Records shown:
# # # # # # #
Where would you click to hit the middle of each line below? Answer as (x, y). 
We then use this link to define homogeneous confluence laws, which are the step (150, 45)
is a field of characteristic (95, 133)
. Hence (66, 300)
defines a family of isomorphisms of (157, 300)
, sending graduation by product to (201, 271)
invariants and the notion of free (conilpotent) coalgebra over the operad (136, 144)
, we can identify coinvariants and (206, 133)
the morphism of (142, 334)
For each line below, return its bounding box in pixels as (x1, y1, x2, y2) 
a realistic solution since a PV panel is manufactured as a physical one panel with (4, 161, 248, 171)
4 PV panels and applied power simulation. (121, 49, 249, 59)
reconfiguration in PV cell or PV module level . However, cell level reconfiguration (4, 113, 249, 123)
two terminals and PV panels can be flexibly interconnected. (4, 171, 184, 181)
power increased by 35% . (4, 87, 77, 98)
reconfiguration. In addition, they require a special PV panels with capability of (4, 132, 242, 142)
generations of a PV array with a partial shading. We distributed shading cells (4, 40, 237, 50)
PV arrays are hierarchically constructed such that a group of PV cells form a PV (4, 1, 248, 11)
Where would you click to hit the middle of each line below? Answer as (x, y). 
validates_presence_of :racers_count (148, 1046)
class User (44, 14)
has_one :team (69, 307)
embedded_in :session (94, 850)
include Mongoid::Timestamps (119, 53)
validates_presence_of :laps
# # # # # # #
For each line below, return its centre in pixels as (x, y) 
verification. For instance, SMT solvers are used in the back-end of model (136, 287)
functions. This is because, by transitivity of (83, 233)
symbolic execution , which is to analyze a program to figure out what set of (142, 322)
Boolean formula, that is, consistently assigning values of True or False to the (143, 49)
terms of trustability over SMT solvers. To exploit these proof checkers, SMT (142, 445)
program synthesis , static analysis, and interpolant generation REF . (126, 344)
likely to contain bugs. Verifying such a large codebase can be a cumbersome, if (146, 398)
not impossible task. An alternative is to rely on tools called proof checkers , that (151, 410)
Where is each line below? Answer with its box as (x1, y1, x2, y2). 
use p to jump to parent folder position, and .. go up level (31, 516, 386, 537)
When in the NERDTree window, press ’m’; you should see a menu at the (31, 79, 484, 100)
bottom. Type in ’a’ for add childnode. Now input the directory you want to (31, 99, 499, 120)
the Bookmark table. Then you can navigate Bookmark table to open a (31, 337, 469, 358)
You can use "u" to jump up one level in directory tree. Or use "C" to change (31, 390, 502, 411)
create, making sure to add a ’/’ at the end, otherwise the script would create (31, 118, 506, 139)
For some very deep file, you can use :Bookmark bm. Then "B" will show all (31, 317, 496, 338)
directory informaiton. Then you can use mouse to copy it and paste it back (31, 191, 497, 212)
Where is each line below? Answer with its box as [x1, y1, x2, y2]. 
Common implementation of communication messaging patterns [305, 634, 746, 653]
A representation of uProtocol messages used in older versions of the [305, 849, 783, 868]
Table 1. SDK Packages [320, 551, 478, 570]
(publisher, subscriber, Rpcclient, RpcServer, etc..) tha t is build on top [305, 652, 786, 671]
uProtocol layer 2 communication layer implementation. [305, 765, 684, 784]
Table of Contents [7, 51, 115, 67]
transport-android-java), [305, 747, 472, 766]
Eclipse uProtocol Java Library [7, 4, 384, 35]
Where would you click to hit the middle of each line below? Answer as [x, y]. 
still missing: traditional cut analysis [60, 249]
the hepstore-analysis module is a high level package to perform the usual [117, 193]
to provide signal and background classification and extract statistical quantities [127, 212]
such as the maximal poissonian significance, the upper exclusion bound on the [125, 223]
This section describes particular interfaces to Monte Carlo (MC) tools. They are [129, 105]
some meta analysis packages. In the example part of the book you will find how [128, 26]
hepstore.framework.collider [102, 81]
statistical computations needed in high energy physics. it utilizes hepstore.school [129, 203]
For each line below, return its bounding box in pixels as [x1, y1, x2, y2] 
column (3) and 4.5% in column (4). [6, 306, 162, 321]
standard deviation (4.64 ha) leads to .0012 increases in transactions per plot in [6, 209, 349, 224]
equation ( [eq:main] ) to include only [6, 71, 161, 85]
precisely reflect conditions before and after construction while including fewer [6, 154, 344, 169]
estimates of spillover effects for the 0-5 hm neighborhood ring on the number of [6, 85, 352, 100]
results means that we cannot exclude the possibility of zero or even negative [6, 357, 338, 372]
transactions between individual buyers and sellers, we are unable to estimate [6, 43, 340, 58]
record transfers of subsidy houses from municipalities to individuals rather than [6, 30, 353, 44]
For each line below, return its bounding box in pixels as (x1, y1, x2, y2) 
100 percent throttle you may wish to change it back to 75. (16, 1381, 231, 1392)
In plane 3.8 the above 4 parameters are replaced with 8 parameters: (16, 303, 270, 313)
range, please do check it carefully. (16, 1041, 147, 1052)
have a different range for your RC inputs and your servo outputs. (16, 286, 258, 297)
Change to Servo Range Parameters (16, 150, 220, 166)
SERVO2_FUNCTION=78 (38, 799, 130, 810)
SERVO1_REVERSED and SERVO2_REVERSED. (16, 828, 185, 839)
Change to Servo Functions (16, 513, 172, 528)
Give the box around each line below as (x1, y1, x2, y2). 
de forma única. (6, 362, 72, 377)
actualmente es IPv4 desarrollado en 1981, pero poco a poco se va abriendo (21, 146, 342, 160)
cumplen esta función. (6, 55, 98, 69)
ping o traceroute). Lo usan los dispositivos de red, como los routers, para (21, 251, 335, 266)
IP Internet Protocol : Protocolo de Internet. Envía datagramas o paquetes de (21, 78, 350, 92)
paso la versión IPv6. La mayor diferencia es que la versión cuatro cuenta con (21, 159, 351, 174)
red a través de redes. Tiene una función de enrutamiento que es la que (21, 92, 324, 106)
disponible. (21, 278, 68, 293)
# # # # # # #
What you should do:
In the listing above, find the line with "box as (x1, y1, x2, y2)." and the line with "(publisher, subscriber, Rpcclient, RpcServer, etc..)", then reproduce both and every line between them exactly.

Expected answer:
Where is each line below? Answer with its box as (x1, y1, x2, y2). 
use p to jump to parent folder position, and .. go up level (31, 516, 386, 537)
When in the NERDTree window, press ’m’; you should see a menu at the (31, 79, 484, 100)
bottom. Type in ’a’ for add childnode. Now input the directory you want to (31, 99, 499, 120)
the Bookmark table. Then you can navigate Bookmark table to open a (31, 337, 469, 358)
You can use "u" to jump up one level in directory tree. Or use "C" to change (31, 390, 502, 411)
create, making sure to add a ’/’ at the end, otherwise the script would create (31, 118, 506, 139)
For some very deep file, you can use :Bookmark bm. Then "B" will show all (31, 317, 496, 338)
directory informaiton. Then you can use mouse to copy it and paste it back (31, 191, 497, 212)
Where is each line below? Answer with its box as [x1, y1, x2, y2]. 
Common implementation of communication messaging patterns [305, 634, 746, 653]
A representation of uProtocol messages used in older versions of the [305, 849, 783, 868]
Table 1. SDK Packages [320, 551, 478, 570]
(publisher, subscriber, Rpcclient, RpcServer, etc..) tha t is build on top [305, 652, 786, 671]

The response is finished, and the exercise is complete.